Original post by Reue
For being able to read an encyclopedia in the local library?
Libraries had computers with internet access. Why read a single book, when the internet can cherry pick from all of the relevant data sources on the planet and put them all on a few webpages?

IDK, maybe I took the whole 'you need to look at things from multiple viewpoints to fully understand them' y2 history lesson a little too seriously lol.
Reply 33
Original post by dire wolf
Libraries had computers with internet access.


Not in 1992 they didnt.
Original post by SecretDuck
Hell yes.

Back in my school days (gosh, I feel old when I say that :tongue:), breaktimes consisted of football or cricket (depending on the season) and if it was raining outside, we had board games and we also tended to mess about. There were no smartphones at the time and the only decent games we could play are on the PC or consoles. And playing Spyro on my PS1 felt like an achievement.


It was the same when I was at school. We did have Gameboys and I do remember the Pokemon craze.
Original post by OU Student
It was the same when I was at school. We did have Gameboys and I do remember the Pokemon craze.


Yeah, I loved the GB games but I loved the PS1/PC games even more :smile:
Original post by KJane
I'd class my childhood as being pretty 'technology free' too, but it's not as if the older generation weren't guilty of sticking some of us in front of the telly. A kid watching a cartoon on an ipad isn't that far removed from a TV, a game on a phone isn't that big of a jump away either.

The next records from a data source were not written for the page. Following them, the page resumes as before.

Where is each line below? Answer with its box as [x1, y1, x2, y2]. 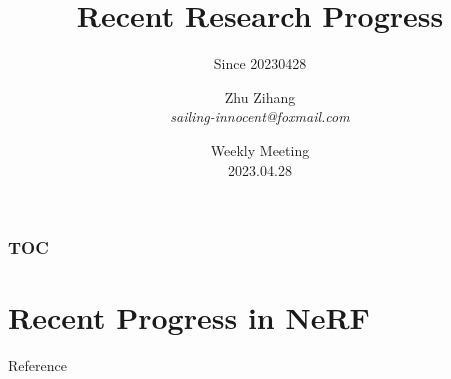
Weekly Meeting [210, 139, 310, 160]
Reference [8, 355, 67, 376]
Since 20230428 [213, 53, 307, 74]
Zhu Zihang [224, 86, 296, 107]
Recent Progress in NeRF [8, 297, 370, 338]
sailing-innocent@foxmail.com [170, 106, 350, 127]
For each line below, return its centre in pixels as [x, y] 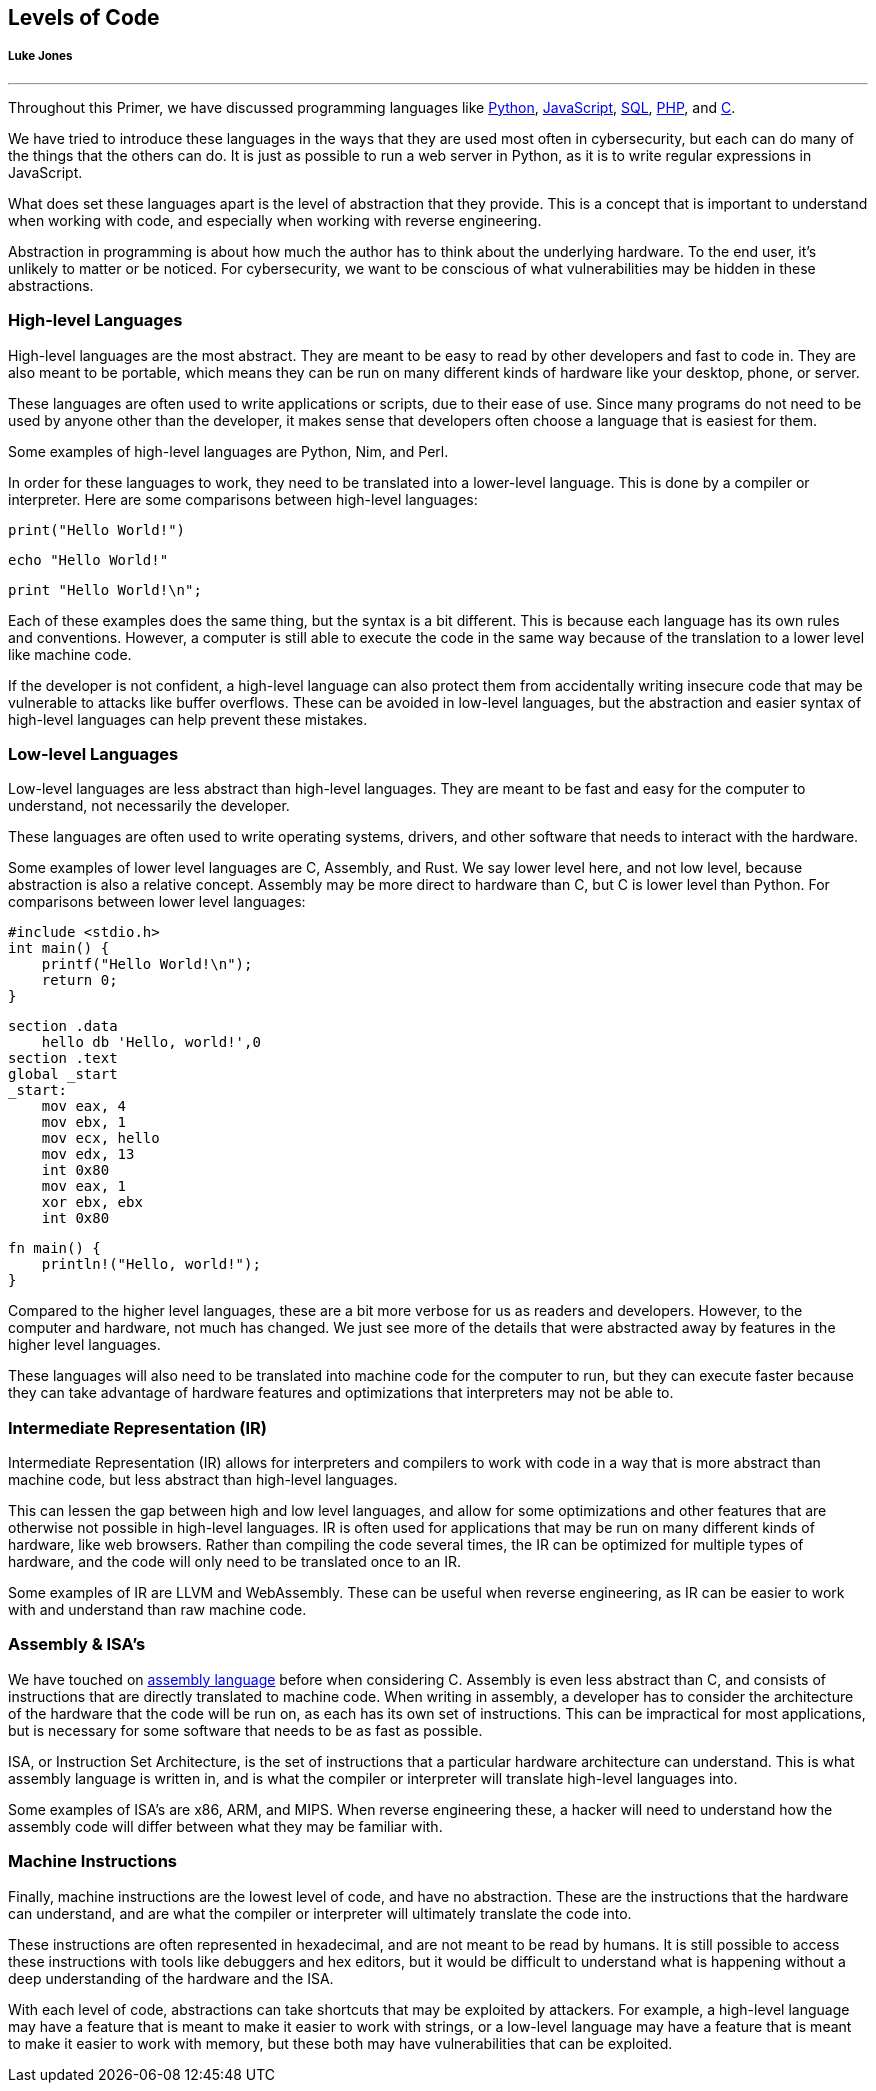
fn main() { [54, 1248]
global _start [63, 1074]
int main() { [59, 948]
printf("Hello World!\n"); [147, 964]
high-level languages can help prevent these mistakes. [188, 719]
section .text [63, 1058]
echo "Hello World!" [88, 559]
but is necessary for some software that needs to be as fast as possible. [245, 1730]

There always seems to be a fear surrounding technology with every generation. Everything in moderation can be good, and technology can be a good educational tool for little ones as long as it's not taking the place of parenting.

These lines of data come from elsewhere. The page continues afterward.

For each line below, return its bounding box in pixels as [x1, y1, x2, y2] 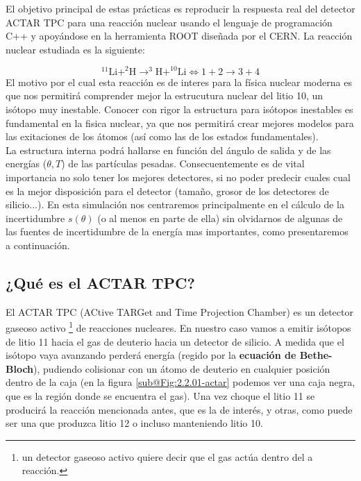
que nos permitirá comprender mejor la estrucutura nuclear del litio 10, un [6, 88, 324, 103]
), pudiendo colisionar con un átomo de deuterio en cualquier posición [33, 361, 330, 375]
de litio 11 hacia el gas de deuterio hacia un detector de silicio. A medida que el [6, 334, 344, 348]
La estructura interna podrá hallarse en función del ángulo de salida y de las [6, 142, 331, 157]
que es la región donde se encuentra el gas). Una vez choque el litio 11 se [6, 389, 315, 403]
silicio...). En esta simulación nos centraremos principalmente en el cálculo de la [6, 197, 344, 212]
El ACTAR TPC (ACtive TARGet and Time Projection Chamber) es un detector [6, 304, 353, 319]
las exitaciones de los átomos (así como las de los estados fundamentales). [6, 129, 319, 144]
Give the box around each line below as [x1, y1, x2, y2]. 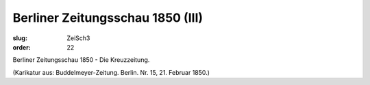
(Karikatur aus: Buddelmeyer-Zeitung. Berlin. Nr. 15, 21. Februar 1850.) [12, 68, 210, 76]
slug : [12, 34, 27, 42]
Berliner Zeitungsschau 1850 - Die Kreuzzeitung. [12, 56, 150, 64]
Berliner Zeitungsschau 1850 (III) [12, 10, 203, 25]
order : [12, 43, 31, 51]
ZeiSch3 [66, 34, 90, 42]
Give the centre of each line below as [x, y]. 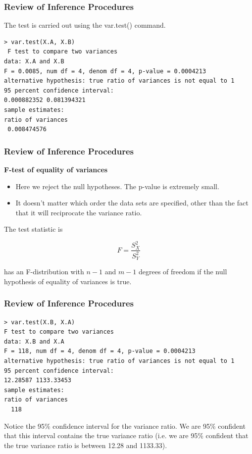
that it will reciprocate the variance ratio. [79, 212]
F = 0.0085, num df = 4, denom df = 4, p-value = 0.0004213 [105, 71]
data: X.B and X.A [34, 341]
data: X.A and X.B [34, 61]
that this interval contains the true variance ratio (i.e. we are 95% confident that [126, 435]
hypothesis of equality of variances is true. [68, 281]
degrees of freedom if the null [183, 272]
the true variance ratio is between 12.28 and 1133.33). [86, 445]
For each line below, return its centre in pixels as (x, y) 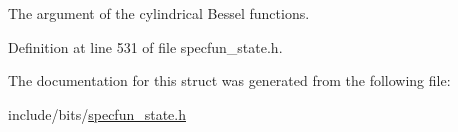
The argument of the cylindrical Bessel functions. (159, 13)
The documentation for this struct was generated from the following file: (229, 80)
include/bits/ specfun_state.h (97, 113)
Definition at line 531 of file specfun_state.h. (145, 46)
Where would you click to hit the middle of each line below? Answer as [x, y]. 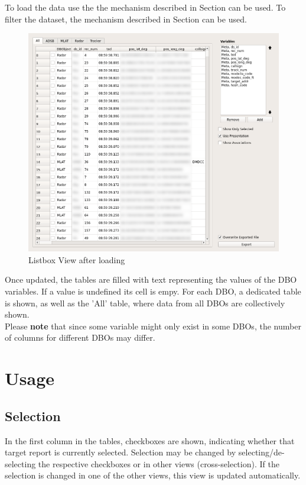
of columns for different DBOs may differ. [80, 337]
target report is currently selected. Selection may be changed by [121, 452]
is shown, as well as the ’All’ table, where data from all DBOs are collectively [145, 303]
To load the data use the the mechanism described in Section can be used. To [145, 7]
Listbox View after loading [77, 259]
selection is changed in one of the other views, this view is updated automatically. [153, 475]
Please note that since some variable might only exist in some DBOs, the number [153, 326]
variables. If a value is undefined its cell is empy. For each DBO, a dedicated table [153, 291]
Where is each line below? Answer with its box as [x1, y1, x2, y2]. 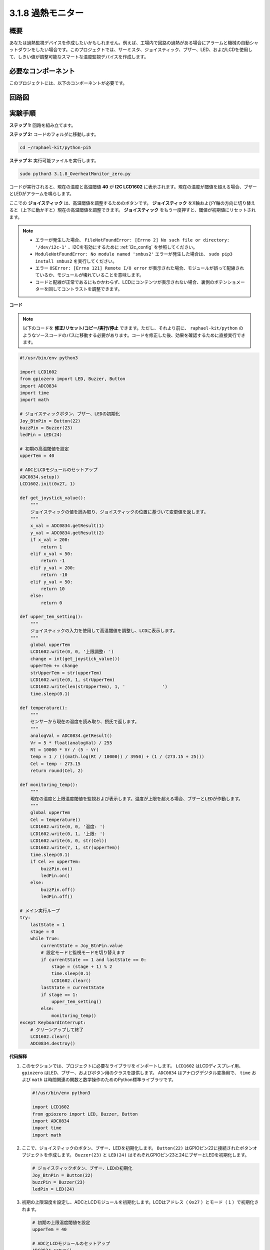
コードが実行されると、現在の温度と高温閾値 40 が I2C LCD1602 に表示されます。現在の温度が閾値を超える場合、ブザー [9, 184, 257, 189]
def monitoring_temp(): [19, 781, 78, 787]
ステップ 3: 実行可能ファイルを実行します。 [9, 157, 99, 163]
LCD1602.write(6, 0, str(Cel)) [30, 837, 107, 843]
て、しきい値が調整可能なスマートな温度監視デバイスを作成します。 [9, 53, 149, 59]
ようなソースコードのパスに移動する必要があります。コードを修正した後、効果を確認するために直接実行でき [22, 332, 245, 338]
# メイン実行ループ [19, 907, 60, 913]
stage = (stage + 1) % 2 [51, 964, 112, 969]
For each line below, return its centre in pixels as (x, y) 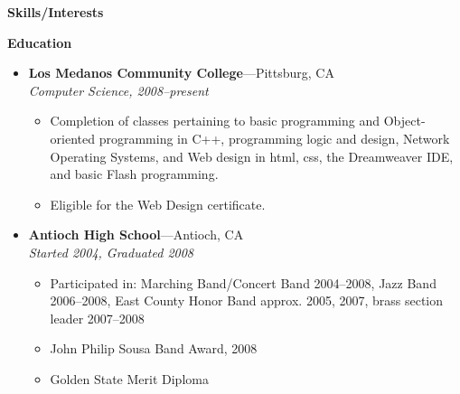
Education (40, 42)
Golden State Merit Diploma (129, 378)
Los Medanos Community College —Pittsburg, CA (181, 73)
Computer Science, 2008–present (118, 90)
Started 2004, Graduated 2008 (111, 252)
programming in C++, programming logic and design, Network (274, 138)
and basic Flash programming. (134, 174)
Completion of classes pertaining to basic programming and (215, 121)
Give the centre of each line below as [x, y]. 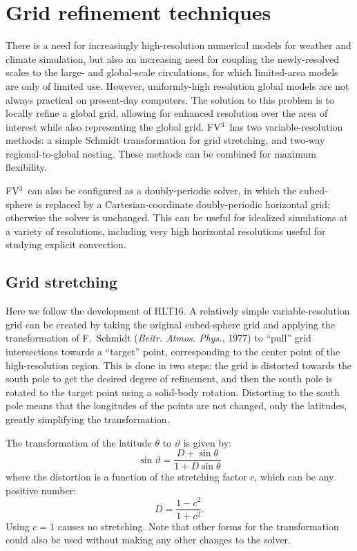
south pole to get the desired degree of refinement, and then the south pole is [169, 379]
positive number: [41, 490]
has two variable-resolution [286, 126]
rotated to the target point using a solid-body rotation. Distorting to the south [173, 392]
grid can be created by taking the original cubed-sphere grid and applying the [171, 324]
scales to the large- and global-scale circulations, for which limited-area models [172, 72]
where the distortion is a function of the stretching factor [126, 477]
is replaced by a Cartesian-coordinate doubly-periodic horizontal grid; [183, 204]
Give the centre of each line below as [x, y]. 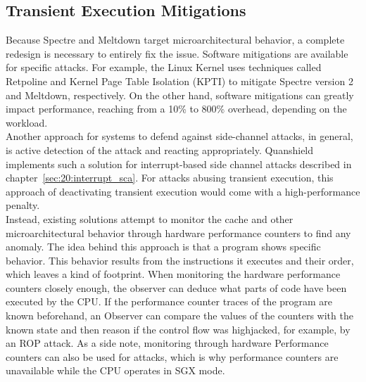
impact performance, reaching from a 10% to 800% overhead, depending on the [176, 109]
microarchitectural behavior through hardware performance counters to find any [178, 233]
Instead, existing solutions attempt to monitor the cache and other [150, 218]
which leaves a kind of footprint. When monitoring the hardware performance [173, 274]
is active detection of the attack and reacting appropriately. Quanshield [160, 149]
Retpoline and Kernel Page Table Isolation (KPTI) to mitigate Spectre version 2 [179, 81]
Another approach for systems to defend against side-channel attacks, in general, [179, 136]
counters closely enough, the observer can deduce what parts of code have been [176, 287]
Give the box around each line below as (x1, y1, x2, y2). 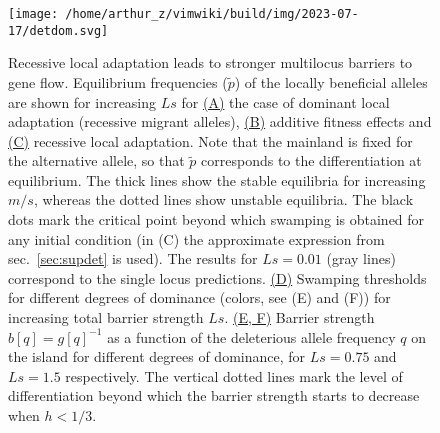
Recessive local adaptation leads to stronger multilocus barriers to (8, 52, 413, 73)
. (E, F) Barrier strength (224, 307, 375, 328)
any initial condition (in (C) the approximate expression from (8, 228, 385, 249)
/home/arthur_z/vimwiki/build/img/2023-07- (65, 7, 359, 21)
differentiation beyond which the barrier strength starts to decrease (8, 385, 420, 406)
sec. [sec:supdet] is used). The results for (8, 248, 258, 269)
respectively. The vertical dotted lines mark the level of (65, 365, 403, 386)
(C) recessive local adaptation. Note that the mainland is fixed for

yeah, but in the 80s and 90s we had one hour of kids tv a day, and that was your lot, you came in to watch it then went outside to run around again.

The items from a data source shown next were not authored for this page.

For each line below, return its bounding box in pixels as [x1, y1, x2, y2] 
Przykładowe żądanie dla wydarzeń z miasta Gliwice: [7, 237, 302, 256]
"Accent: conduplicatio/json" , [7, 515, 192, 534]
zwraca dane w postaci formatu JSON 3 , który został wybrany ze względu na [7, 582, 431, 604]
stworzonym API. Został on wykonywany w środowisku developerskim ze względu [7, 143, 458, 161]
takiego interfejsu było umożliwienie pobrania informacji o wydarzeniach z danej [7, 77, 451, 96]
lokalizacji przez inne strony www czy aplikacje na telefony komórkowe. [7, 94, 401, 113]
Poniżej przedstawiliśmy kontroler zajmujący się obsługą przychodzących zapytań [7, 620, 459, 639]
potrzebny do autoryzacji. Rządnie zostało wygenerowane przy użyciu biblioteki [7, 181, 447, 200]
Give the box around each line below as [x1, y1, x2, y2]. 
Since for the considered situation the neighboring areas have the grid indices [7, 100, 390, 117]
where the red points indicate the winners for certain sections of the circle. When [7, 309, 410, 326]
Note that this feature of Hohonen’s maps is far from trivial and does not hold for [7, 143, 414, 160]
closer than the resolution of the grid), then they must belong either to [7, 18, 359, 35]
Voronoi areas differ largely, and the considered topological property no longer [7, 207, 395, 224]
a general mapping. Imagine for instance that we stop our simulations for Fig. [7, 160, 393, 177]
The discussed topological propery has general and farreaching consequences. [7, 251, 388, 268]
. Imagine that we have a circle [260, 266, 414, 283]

Nowadays its on 24/7, 365 days a year. No wonder kids get fatter every year.
Reply 37
Original post by cole-slaw
yeah, but in the 80s and 90s we had one hour of kids tv a day, and that was your lot, you came in to watch it then went outside to run around again.

Nowadays its on 24/7, 365 days a year. No wonder kids get fatter every year.


We had VHS, and gaming systems for the TV too. I don't know about you but I spent a lot more than one hour on cartoons a day back then.
Original post by KJane
We had VHS, and gaming systems for the TV too. I don't know about you but I spent a lot more than one hour on cartoons a day back then.


I do remember owning a VHS copy of "The Flintstones meet Rockula and Frankenstone", but it wasn't something I sat and rewatched every day.

As I said in a post above, I never saw the point in games consoles. Real world games were infinitely more fun.
We are part of the 90's kid master race. Anyone born after 1992 doesnt count...and also stinks.